Nanoscopy? Never heard. This is certainly due to the fact that these high-resolution microscopes are still a relatively recent development.
Microscopes are among the most groundbreaking inventions of modern times. Without these devices, numerous discoveries within biology would not have been possible. With the help of the first light microscopes developed by Dutch lensmakers at the end of the 16th century, the lenses of which were also greatly improved by the Dutch natural scientist Antoni Van Leeuwenhoek, unicellular organisms (so-called protozoa), but also bacteria, could be made visible and thus into the mysterious World of the microcosm. Technically speaking, microscopes do nothing more than break the light, which makes its way through an object, through the special arrangement of various lenses and thereby enlarge them. If you want to learn more about the physical principles of light microscopes, readhere .
However, classic light microscopes are subject to physical limits with regard to optical resolution , the so-called Abbe limit. This limits the possible optical resolution of a classic light microscope. So if you want to perceive two points lying next to each other as individual points, they must not be closer together than half the wavelength of the light used.
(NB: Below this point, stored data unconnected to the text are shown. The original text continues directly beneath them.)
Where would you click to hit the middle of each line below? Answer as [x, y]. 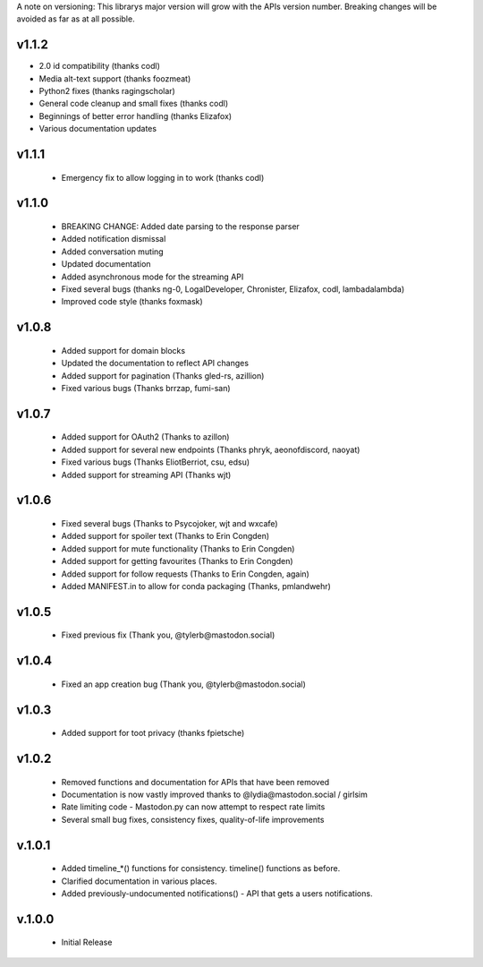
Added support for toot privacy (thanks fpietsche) [153, 733]
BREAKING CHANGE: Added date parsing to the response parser [180, 227]
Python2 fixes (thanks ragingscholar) [107, 91]
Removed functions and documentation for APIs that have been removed [195, 782]
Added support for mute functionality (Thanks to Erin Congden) [178, 548]
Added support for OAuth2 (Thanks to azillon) [145, 437]
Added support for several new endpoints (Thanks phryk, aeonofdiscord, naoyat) [211, 449]
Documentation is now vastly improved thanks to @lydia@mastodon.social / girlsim [215, 794]
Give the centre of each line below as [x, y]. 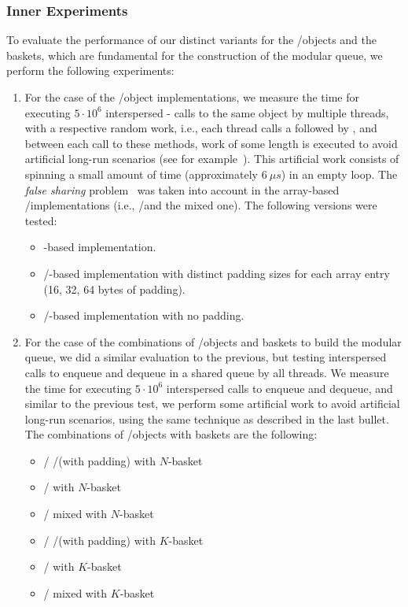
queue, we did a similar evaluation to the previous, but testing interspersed [206, 357]
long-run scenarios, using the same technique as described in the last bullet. [207, 418]
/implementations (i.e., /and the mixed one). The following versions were [201, 205]
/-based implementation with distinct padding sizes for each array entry [217, 273]
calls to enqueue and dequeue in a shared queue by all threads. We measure [207, 372]
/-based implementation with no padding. [144, 315]
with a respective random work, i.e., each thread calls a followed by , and [201, 128]
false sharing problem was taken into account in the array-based [182, 189]

Since blue light with a wavelength of 400 nanometers (nm) represents the lowest limit of the light spectrum that we can perceive, the Abbe limit is therefore 200 nm.
Overcoming this limit would provide unexpected new knowledge from areas such as cell biology or chemistry, since it would then be possible to observe molecules in real time. This is exactly what researchers led by Prof. Dr. Stefan Hell from the Max Planck Institute for Biophysical Chemistry and his US colleagues Eric Betzig and William Moerner through the development of the STED microscope, for which they also received the Nobel Prize in Chemistry in 2014. Resolutions up to 20 nm and live images from inside a cell were now possible. This very informative video by the Max Planck Society illustrates how exactly fluorescence-based STED microscopy works.
In principle, very simple: if you want to observe certain molecules with high resolution, you first mark them with a fluorescent dye, which binds to this molecule and lights up in a certain color when irradiated with a laser. However, if the molecules are now very close to each other, they will of course all light up, which leads to a single light spot and you cannot see anything. The trick is now to snap out some of the molecules again and thus reduce the intensity of the remaining molecules and thus increase the resolution. This is achieved by a second, dog-shaped laser, that is, a laser that emits a ring and leaves the molecules in the middle of the laser untouched, that is, switched on. An ingenious principle.
Thanks to scientists like the ones mentioned above and many others who put their time into improving so-called nanoscopy, basic research experienced an enormous upswing. Since standstill is foreign to scientists, the development of nanoscopy also continued. With the MINFLUX system, in which Prof. Hell is also involved, the journey continues into the depths of the microcosm, now to an incredible 2.1 nm or 1.2 nm resolution.